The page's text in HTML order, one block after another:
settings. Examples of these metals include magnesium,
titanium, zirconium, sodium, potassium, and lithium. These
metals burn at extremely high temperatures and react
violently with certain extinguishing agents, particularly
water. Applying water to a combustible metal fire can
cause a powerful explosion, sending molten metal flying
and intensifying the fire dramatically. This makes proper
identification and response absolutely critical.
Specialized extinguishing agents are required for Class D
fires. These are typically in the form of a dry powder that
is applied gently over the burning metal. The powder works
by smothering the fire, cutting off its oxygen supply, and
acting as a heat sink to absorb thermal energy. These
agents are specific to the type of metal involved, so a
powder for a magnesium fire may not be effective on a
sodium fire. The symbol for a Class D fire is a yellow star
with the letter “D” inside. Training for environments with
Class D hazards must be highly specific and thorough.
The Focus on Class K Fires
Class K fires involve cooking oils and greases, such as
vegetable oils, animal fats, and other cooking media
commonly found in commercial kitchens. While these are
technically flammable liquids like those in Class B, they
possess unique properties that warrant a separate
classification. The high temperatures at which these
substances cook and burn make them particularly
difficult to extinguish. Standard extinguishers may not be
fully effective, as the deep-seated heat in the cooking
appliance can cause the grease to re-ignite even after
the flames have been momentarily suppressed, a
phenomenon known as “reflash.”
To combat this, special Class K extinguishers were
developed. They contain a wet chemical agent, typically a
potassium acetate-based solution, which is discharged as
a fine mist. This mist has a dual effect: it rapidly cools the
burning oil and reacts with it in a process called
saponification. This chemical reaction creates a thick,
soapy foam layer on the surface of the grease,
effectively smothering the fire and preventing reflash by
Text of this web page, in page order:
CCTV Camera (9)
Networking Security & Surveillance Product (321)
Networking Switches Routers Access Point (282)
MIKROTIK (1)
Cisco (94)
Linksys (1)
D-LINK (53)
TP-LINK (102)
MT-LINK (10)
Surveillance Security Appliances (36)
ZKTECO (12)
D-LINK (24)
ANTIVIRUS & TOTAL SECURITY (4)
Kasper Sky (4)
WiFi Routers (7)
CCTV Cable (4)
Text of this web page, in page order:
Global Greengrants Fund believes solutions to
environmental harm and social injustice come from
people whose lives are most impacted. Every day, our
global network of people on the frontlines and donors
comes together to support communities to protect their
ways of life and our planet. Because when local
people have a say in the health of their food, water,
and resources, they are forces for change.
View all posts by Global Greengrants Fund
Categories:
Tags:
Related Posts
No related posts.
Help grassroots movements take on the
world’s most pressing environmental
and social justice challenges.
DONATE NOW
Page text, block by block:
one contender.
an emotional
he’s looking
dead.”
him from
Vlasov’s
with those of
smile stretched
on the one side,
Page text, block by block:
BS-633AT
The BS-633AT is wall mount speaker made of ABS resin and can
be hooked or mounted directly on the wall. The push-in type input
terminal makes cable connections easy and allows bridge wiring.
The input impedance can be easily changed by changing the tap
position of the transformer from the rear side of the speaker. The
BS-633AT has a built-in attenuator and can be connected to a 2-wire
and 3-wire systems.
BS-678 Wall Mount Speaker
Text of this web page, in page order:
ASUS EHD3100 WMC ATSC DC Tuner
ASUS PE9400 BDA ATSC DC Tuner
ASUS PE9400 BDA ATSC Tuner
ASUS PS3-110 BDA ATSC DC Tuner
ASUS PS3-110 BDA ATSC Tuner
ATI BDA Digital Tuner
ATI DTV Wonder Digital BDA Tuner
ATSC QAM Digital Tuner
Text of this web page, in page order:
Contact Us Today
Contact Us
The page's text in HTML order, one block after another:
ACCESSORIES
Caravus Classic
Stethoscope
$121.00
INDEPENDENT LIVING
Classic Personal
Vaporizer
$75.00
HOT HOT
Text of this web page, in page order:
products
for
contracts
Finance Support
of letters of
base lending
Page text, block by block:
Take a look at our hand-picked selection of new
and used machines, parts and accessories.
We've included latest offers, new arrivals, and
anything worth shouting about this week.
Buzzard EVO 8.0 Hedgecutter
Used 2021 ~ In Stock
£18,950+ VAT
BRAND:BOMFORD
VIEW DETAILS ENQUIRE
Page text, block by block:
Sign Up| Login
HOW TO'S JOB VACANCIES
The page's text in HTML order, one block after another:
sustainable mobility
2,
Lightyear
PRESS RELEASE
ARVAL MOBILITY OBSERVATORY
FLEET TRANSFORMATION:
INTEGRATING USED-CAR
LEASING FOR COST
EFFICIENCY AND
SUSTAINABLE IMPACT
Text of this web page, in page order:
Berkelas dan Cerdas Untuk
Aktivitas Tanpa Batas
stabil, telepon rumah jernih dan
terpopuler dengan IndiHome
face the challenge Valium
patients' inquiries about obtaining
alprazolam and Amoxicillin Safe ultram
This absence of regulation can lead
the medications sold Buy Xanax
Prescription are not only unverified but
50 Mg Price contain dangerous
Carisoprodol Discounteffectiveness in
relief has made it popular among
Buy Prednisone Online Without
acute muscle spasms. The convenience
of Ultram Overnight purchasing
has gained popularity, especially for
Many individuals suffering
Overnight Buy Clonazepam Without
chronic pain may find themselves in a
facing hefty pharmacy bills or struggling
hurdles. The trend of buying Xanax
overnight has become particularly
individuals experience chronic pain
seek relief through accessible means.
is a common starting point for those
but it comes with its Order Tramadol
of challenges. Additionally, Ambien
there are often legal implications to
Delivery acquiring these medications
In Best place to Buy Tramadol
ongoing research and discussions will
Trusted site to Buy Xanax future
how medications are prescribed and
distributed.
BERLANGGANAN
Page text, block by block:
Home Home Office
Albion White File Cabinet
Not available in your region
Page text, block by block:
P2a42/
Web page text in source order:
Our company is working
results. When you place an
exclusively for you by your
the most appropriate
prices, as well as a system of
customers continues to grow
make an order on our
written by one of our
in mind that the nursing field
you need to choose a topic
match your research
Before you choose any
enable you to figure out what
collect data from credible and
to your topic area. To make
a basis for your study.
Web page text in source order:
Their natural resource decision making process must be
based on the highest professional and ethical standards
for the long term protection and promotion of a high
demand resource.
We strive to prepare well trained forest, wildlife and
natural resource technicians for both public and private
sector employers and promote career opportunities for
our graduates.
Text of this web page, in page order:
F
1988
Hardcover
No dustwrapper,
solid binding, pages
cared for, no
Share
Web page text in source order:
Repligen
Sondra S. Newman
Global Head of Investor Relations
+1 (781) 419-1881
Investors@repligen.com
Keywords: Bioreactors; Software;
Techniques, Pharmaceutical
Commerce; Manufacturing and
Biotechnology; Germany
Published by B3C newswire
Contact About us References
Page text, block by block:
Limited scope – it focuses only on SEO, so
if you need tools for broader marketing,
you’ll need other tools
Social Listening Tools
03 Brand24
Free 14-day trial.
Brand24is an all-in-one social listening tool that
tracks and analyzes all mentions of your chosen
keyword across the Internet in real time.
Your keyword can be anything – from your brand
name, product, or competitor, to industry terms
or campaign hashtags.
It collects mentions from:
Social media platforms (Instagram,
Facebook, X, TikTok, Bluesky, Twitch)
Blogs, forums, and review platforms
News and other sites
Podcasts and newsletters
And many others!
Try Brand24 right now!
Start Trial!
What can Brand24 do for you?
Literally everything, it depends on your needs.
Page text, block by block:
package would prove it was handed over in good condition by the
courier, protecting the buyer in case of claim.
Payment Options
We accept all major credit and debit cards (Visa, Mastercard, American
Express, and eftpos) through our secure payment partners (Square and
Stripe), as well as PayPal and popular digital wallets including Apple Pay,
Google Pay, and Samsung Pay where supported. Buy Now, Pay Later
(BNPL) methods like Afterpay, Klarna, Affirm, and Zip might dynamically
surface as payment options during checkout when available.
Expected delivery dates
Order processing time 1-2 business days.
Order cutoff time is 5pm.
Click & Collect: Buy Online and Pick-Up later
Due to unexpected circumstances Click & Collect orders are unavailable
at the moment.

§ **HOW TO COMPLETE THIS TASK**: Your output is to be the lines of the listing, exact and complete, starting at the first and ending with the line that contains "water. Applying water".

§ **WRITTEN SOLUTION**:
The page's text in HTML order, one block after another:
settings. Examples of these metals include magnesium,
titanium, zirconium, sodium, potassium, and lithium. These
metals burn at extremely high temperatures and react
violently with certain extinguishing agents, particularly
water. Applying water to a combustible metal fire can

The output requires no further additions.